◆ WORK ORDER
Within the listing below, count the lines that have the string "cache". Answer with that number only.

◆ DATA TO EXAMINE
# # #

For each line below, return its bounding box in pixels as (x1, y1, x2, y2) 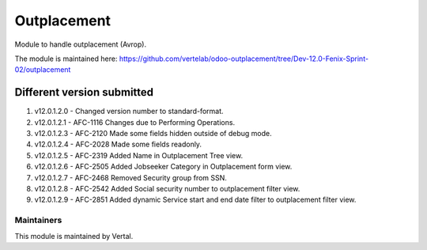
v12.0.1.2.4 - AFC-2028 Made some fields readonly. (34, 139, 202, 150)
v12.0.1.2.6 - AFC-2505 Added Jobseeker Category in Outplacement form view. (34, 162, 293, 172)
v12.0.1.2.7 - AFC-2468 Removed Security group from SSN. (34, 172, 227, 182)
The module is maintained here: (14, 54, 118, 63)
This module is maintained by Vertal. (14, 231, 134, 241)
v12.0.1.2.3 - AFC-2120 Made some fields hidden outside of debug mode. (34, 129, 272, 138)
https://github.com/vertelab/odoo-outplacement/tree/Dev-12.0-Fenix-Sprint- (119, 54, 369, 63)
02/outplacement (14, 65, 71, 74)
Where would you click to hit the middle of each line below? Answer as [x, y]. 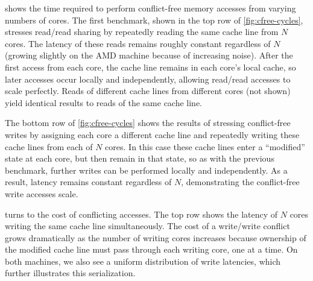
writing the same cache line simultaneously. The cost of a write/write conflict [147, 226]
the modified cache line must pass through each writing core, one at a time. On [151, 249]
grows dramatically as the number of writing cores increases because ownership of [156, 237]
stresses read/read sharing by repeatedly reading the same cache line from [142, 32]
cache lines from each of [49, 146]
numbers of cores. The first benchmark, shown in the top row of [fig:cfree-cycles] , [154, 20]
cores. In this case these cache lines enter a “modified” [205, 146]
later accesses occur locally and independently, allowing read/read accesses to [148, 79]
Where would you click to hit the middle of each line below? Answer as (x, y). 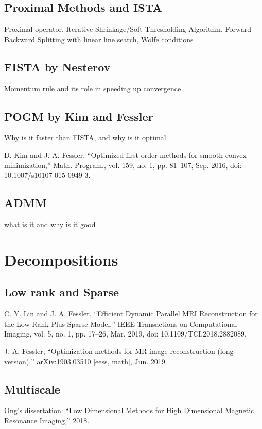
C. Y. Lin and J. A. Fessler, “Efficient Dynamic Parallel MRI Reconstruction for (131, 314)
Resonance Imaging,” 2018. (47, 420)
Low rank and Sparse (62, 292)
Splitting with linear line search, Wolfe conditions (115, 39)
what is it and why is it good (50, 224)
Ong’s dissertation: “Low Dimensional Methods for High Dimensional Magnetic (129, 410)
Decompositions (61, 259)
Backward (20, 39)
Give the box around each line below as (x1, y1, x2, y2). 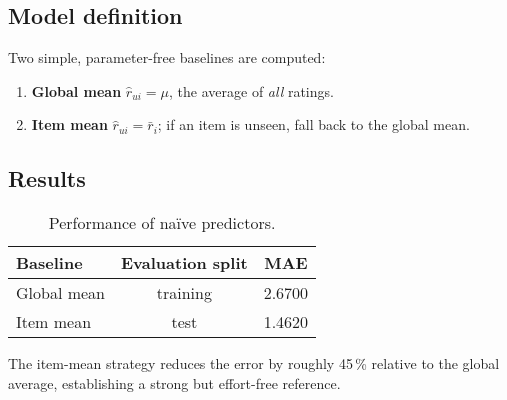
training (156, 281, 212, 305)
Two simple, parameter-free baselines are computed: (8, 47, 326, 68)
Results (8, 163, 86, 194)
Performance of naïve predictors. (48, 211, 276, 235)
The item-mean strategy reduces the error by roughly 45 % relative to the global (8, 353, 500, 374)
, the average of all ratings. (169, 80, 334, 101)
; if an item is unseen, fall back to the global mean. (157, 114, 470, 135)
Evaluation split (121, 251, 248, 275)

# # #

◆ RESPONSE TO THE TASK
5